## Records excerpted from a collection
====================

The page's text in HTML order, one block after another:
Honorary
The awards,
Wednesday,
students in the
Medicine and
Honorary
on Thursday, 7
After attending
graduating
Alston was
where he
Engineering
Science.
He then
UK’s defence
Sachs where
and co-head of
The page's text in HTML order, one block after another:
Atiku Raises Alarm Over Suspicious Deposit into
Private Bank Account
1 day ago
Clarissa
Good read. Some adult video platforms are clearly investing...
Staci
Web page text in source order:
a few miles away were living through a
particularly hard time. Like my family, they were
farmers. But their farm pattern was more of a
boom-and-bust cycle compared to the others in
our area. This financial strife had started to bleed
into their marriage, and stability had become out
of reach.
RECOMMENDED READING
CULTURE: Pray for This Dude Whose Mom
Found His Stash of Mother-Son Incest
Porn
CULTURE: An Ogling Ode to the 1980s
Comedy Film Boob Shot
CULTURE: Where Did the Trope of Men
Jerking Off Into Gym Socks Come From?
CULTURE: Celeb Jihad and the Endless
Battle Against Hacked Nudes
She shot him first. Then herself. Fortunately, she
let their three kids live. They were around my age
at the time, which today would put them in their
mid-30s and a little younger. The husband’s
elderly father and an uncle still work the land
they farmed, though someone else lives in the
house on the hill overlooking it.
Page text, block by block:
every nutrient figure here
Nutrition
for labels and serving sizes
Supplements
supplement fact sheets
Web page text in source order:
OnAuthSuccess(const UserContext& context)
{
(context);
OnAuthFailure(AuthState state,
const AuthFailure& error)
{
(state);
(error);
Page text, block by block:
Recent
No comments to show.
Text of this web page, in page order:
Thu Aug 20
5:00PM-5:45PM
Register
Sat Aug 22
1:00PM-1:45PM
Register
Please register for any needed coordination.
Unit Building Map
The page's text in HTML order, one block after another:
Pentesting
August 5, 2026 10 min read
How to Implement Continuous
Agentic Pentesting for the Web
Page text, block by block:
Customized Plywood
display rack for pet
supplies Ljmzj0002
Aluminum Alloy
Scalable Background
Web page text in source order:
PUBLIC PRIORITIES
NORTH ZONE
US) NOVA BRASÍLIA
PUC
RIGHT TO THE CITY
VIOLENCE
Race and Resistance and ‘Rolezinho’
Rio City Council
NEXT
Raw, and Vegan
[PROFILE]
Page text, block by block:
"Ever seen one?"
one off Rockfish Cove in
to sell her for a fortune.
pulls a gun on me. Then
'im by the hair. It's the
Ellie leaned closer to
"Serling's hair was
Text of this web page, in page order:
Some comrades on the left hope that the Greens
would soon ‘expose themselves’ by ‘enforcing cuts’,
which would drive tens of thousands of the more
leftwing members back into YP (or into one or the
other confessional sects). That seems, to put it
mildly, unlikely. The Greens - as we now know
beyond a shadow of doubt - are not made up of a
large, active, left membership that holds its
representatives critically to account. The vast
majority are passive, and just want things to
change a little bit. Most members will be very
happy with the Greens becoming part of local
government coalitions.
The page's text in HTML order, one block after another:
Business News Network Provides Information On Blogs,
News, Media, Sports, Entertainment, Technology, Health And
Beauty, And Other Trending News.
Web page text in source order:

====================

## Problem statement
The entries listed above are to be output exactly. Leave none out.

## Answer
The page's text in HTML order, one block after another:
Honorary
The awards,
Wednesday,
students in the
Medicine and
Honorary
on Thursday, 7
After attending
graduating
Alston was
where he
Engineering
Science.
He then
UK’s defence
Sachs where
and co-head of
The page's text in HTML order, one block after another:
Atiku Raises Alarm Over Suspicious Deposit into
Private Bank Account
1 day ago
Clarissa
Good read. Some adult video platforms are clearly investing...
Staci
Web page text in source order:
a few miles away were living through a
particularly hard time. Like my family, they were
farmers. But their farm pattern was more of a
boom-and-bust cycle compared to the others in
our area. This financial strife had started to bleed
into their marriage, and stability had become out
of reach.
RECOMMENDED READING
CULTURE: Pray for This Dude Whose Mom
Found His Stash of Mother-Son Incest
Porn
CULTURE: An Ogling Ode to the 1980s
Comedy Film Boob Shot
CULTURE: Where Did the Trope of Men
Jerking Off Into Gym Socks Come From?
CULTURE: Celeb Jihad and the Endless
Battle Against Hacked Nudes
She shot him first. Then herself. Fortunately, she
let their three kids live. They were around my age
at the time, which today would put them in their
mid-30s and a little younger. The husband’s
elderly father and an uncle still work the land
they farmed, though someone else lives in the
house on the hill overlooking it.
Page text, block by block:
every nutrient figure here
Nutrition
for labels and serving sizes
Supplements
supplement fact sheets
Web page text in source order:
OnAuthSuccess(const UserContext& context)
{
(context);
OnAuthFailure(AuthState state,
const AuthFailure& error)
{
(state);
(error);
Page text, block by block:
Recent
No comments to show.
Text of this web page, in page order:
Thu Aug 20
5:00PM-5:45PM
Register
Sat Aug 22
1:00PM-1:45PM
Register
Please register for any needed coordination.
Unit Building Map
The page's text in HTML order, one block after another:
Pentesting
August 5, 2026 10 min read
How to Implement Continuous
Agentic Pentesting for the Web
Page text, block by block:
Customized Plywood
display rack for pet
supplies Ljmzj0002
Aluminum Alloy
Scalable Background
Web page text in source order:
PUBLIC PRIORITIES
NORTH ZONE
US) NOVA BRASÍLIA
PUC
RIGHT TO THE CITY
VIOLENCE
Race and Resistance and ‘Rolezinho’
Rio City Council
NEXT
Raw, and Vegan
[PROFILE]
Page text, block by block:
"Ever seen one?"
one off Rockfish Cove in
to sell her for a fortune.
pulls a gun on me. Then
'im by the hair. It's the
Ellie leaned closer to
"Serling's hair was
Text of this web page, in page order:
Some comrades on the left hope that the Greens
would soon ‘expose themselves’ by ‘enforcing cuts’,
which would drive tens of thousands of the more
leftwing members back into YP (or into one or the
other confessional sects). That seems, to put it
mildly, unlikely. The Greens - as we now know
beyond a shadow of doubt - are not made up of a
large, active, left membership that holds its
representatives critically to account. The vast
majority are passive, and just want things to
change a little bit. Most members will be very
happy with the Greens becoming part of local
government coalitions.
The page's text in HTML order, one block after another:
Business News Network Provides Information On Blogs,
News, Media, Sports, Entertainment, Technology, Health And
Beauty, And Other Trending News.
Web page text in source order:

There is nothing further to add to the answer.